После пожара

Нана Белл
                После пожара

Пламя, после того как Настя яйцо кинула, рванулось от домов, в сторону оврага, обдало сарай, громыхнуло газовым баллоном, спалило любимых Шуриных коз.
А от бани, где дрожал палевый, двухмесячный кутёнок, отвернулся.

Щенка, круглого, с носа до хвоста блохастого, ещё вчера Мишиным притащила Ленка, тёти Шурина внучка.
- Вот, за семерых сосёт. Других-то мать утопила, а этого оставила, очень ей окрас понравился. Может, возьмёте?
- Нет, нет, убери. Смотри, сейчас блохи по всему дому расползутся, да и нельзя нам, мы ещё по своему Рыжику не наплакались.
А сердце уже нежностью заволокло, руки обнимали, губы тянулись к его розовому носу.

Но то, вчера.

Вчера у Шуры и её домочадцев и изба была почти новая, и скотина, и всё то, что в хозяйстве живёт как бы само по себе, но  всегда под рукой.

А сегодня только и осталось – старая баня да собаки, хорошо ещё сами живы.
Когда у них пожар этот случился, Шурка еле-еле успела из окна выскочить, потом же только стояла под старой ивой, на которой верёвочные качели с сиденьем некрашеным, смотрела на огонь, не металась, не голосила, а будто всматривалась и видела что-то ей одной ведомое.
 Ни один книжник ни мог бы так  о своих  находках рассказать, как эта уже очень пожилая женщина в очках с толстыми, похожими на линзы, стёклами,  о строительстве своего дома. Она будто видела и ту делянку с поваленными деревьями, которую сторожила ночами, и как по деревне бегала, умоляя трактористов оттащить брёвна к её дому, поила мужиков самогоном, чтоб помогли, и гнала, гнала это зелье по ночам, потому что без него о стройке и думать нечего.
 Она знала каждую дощечку в своём доме, перед каждой на коленках исползала. Окошечки белым, на них шторки из ситчика по талонам.

- Нет, поджог кто-то, - тихо повторяла она про себя, - поджог.

- Шурка, уймись, напраслину не возводи на людей, - говорил ей сосед-литовец, знал, что его-то она послушает, - замкнуло где-то, вот и загорелось.

- Так ведь огонь с терраски пошёл, а на ней и электричества нет. У меня там после своего пожара Маруська ночевала, она и натворила.

- Ты о людях плохо не думай, у тебя здесь врагов нет, мы все – свои.

- Так-то оно, так. Только как теперь.

 - Не бойся, помогу, выдюжим.

Но мысль о том, что это Маруськины проделки, засела у Шуры так глубоко, что до самой смерти там и проторчала, потому что знала – ведьмаха она и завистница. И уж на что глаз положила, тому считай конец. Она примеров тому по своей жизни, прожитой на Голом конце бок о бок с Марусей, прозванной Бурунихой, помнила много. Вот взять хотя бы этот – после того, как у той корова подохла, она всё над литовцевой что-то шептала, подойдет, гладит и приговаривает. Молоко-то и пропало. Да, что говорить.… Уж если Маруська чему позавидовала, считай – конец. Платью ли, любви ли, благополучию. Лучше отдать, чтобы горю не бывать.
Так и с домом. Вот что она всё ходила по её, Шуркиной, избе и шептала? Дотронется до стола, салфетки, зановесочки и шевелит губами. А подойдёшь к ней – будто улыбается.
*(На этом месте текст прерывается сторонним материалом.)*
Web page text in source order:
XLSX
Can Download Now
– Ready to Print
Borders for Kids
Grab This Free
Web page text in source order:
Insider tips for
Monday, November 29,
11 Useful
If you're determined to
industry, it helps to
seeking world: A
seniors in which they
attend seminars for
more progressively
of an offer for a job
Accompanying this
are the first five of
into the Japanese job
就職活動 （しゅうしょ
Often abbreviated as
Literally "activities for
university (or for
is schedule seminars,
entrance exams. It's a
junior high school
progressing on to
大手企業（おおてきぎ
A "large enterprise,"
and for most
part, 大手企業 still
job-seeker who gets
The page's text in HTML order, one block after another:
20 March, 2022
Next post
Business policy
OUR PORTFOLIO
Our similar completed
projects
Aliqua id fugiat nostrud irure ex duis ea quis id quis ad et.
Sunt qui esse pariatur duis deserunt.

Несколько ночей тётя Шура ночевала у Мишиных.

 Потом сотворила генеральную уборку в бане, разобрала шаболы* и утварь, что со всей деревни к ней хлынули, даже кто-то стиральным порошком поделился и в газетку его завернул. Каждый что-нибудь да принёс. Только вот Бурунишка не только не зашла, а вообще из деревни исчезла, сказали, к дочери в Москву поехала.

- Вот, теперь и жить можно, - говорила Шура, - а одежды столько у меня никогда не было.
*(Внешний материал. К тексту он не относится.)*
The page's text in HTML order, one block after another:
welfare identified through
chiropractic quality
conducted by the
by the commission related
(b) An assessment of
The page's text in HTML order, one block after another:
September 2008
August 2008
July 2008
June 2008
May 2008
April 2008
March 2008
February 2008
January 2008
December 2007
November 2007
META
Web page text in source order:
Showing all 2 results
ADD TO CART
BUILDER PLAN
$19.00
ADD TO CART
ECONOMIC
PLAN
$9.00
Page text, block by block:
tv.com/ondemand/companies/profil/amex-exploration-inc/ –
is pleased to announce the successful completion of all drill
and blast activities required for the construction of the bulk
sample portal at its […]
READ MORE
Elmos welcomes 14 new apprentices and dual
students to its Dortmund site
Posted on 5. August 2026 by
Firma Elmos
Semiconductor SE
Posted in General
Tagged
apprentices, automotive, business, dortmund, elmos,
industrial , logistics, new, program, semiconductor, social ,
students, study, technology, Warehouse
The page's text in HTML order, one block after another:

Больше других нарядов с чужих плеч ей приглянулось тёмно-коричневое платье.
 Мишина в нём ещё в прошлом году на работу ходила, а растянувшийся ворот закалывала брошкой, дождавшейся своей новой жизни в какой-то дореволюционной шкатулочке. Брошь большим фарфоровым овалом притягивала внимание любопытных изображением чернокудрой девицы, точь в точь сама Мишина.
Тётя Шура, по совету соседки, одела под платье чёрную водолазку, и теперь это платье с французским лейблом на её худенькой фигурке казалось почти изысканным.
 Его-то она и облюбовала, когда решилась пройти по вагонам.
 
- В таком и на людях показаться не стыдно, - говорила она.

Вернулась довольная,  по дороге зашла в сельпо*, купила внучке халвы, себе винца.

- Сейчас, Ленка, мы с тобой пировать будем.

Пройдёт много-много лет, вырастет девчонка, хлебнёт горя столько, что, кажется, не вынести, и, вспоминая этот радостный вечер с бабушкой в старой бане, будет радостно светиться, а щеки, больные, жёлтые – зарумянятся.

Но как бы хорошо и уютно не было, а пошли дожди, печка в старой бане давно развалилась, стало холодно.

- Я то сама как-нибудь, - говорила Шура Мишиным, - вы Ленку пока у себя поселите.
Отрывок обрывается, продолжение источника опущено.